§ **Problem statement**: Give back exactly the lines of the material below that start at the line containing "For each line" and end at the line containing "Automate the download", and no others.

§ **Extracted data**:
#####

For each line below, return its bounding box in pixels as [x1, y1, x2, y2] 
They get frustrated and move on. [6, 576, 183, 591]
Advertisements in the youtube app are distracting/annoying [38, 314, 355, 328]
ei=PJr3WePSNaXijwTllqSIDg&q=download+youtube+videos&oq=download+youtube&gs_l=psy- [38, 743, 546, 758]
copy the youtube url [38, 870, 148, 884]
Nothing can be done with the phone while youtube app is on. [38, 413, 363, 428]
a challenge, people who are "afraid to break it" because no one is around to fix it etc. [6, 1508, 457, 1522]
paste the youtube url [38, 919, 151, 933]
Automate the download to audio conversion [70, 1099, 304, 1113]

#####

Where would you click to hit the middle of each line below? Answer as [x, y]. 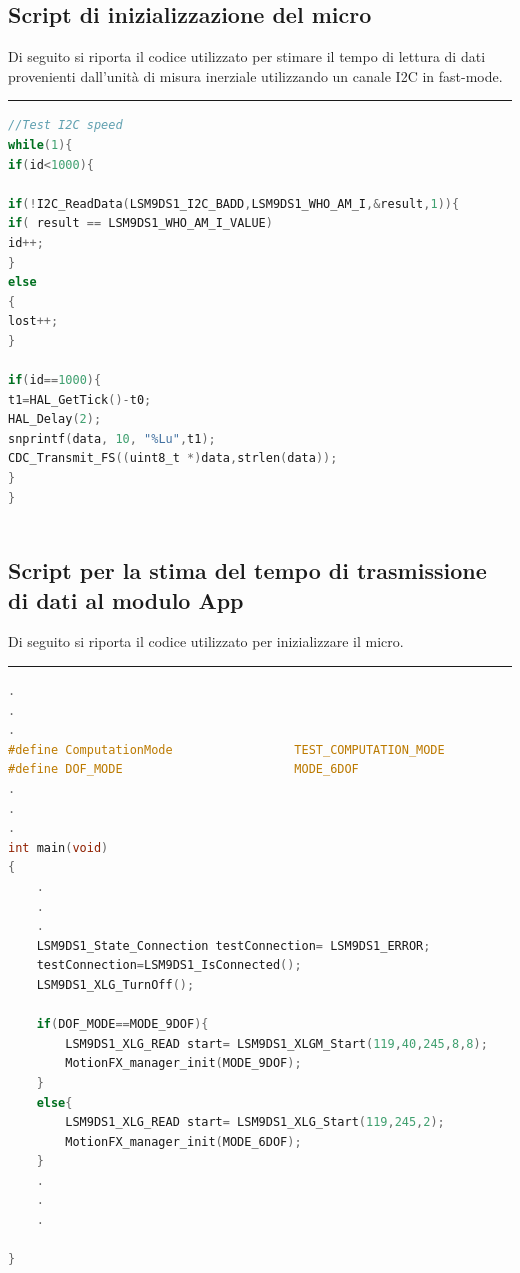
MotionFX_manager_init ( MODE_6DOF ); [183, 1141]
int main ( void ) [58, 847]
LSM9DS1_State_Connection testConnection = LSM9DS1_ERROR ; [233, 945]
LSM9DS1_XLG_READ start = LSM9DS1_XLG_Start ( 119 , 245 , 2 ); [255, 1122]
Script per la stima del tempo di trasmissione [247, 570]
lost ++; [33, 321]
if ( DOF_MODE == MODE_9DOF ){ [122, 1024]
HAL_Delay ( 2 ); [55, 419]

#####

§ **Answer to this task**:
For each line below, return its bounding box in pixels as [x1, y1, x2, y2] 
They get frustrated and move on. [6, 576, 183, 591]
Advertisements in the youtube app are distracting/annoying [38, 314, 355, 328]
ei=PJr3WePSNaXijwTllqSIDg&q=download+youtube+videos&oq=download+youtube&gs_l=psy- [38, 743, 546, 758]
copy the youtube url [38, 870, 148, 884]
Nothing can be done with the phone while youtube app is on. [38, 413, 363, 428]
a challenge, people who are "afraid to break it" because no one is around to fix it etc. [6, 1508, 457, 1522]
paste the youtube url [38, 919, 151, 933]
Automate the download to audio conversion [70, 1099, 304, 1113]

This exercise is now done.